1 sphere on top of 4 spheres

• Apr 7th 2010, 07:47 PM
xiukhung
1 sphere on top of 4 spheres
hi, I have this question.
4 spheres of radius 10 are placed on a table so that each touches 2 others. another sphere is placed on top. Find the height of the top of this fifth sphere above the table.
thanks :)
• Apr 7th 2010, 09:15 PM
Wilmer
• Apr 8th 2010, 01:41 AM
xiukhung
Quote:

Originally Posted by Wilmer

hi, i've read it through but I dont know how this would help. thanks
• Apr 8th 2010, 04:56 AM
Soroban
Hello, xiukhung!

Quote:

Four spheres of radius 10 are placed on a table so that each touches 2 others.
Another sphere is placed on top.
Find the height of the top of this fifth sphere above the table.

The centers of the four spheres form a square with side $\displaystyle 2r.$
It is $\displaystyle r$ units above the table.

The center of the fifth sphere forms a square-base pyramid.
All of its edges have length $\displaystyle 2r.$

We find that the height of this pyramid is $\displaystyle \sqrt{2}\,r.$

The top of the fifth sphere is $\displaystyle r$ units above the pyramid.

Hence, the top of that sphere is: .$\displaystyle r + \sqrt{2}\,r + r \:=\:\left(2 + \sqrt{2}\right)r$ units high.

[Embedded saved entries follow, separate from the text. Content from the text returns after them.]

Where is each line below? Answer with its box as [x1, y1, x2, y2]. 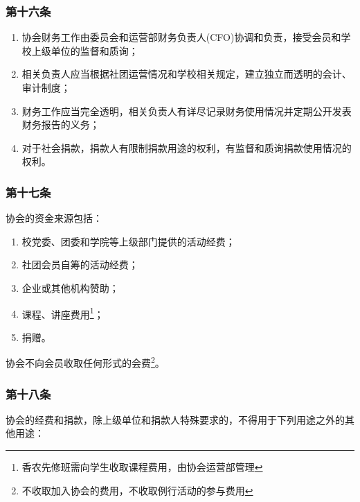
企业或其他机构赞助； [21, 280, 119, 295]
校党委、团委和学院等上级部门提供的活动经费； [21, 234, 235, 248]
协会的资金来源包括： [6, 211, 102, 225]
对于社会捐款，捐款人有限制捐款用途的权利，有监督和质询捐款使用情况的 [21, 140, 352, 155]
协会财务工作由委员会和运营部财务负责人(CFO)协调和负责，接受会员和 [21, 30, 341, 44]
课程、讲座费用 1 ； [21, 304, 104, 321]
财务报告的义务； [21, 117, 100, 132]
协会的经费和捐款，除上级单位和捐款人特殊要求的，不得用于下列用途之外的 [6, 412, 345, 426]
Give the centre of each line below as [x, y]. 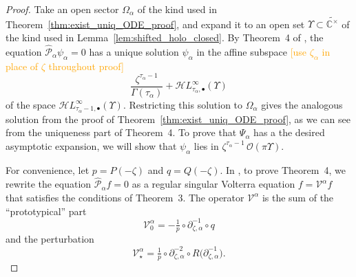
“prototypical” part [46, 211]
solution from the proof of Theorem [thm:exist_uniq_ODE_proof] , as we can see [178, 119]
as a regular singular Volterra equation [213, 184]
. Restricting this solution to [183, 104]
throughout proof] [86, 66]
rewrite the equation [49, 184]
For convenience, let [48, 169]
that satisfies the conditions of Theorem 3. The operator [125, 197]
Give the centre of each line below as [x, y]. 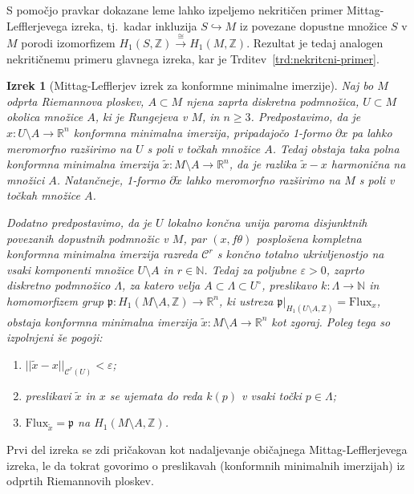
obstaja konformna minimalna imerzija [102, 321]
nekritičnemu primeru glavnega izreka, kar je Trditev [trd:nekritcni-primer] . [193, 58]
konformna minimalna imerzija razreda [102, 254]
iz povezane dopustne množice [313, 25]
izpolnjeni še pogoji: [55, 337]
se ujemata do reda [156, 395]
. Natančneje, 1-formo [111, 179]
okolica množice [45, 117]

Answer: .$\displaystyle 10\left(2+\sqrt{2}\right)\text{ units.}$

• Apr 8th 2010, 03:52 PM
xiukhung
A sphere of radius length 8cm rests on top of a hollow inverted cone of height 15 cm whose vertical angle is 60 degrees. Find the height of the centre of the sphere above the vertex of the cone.
• Apr 9th 2010, 01:17 AM
earboth
Quote:

Originally Posted by xiukhung
$\displaystyle \sin(30^\circ) = \frac12 = \frac8x$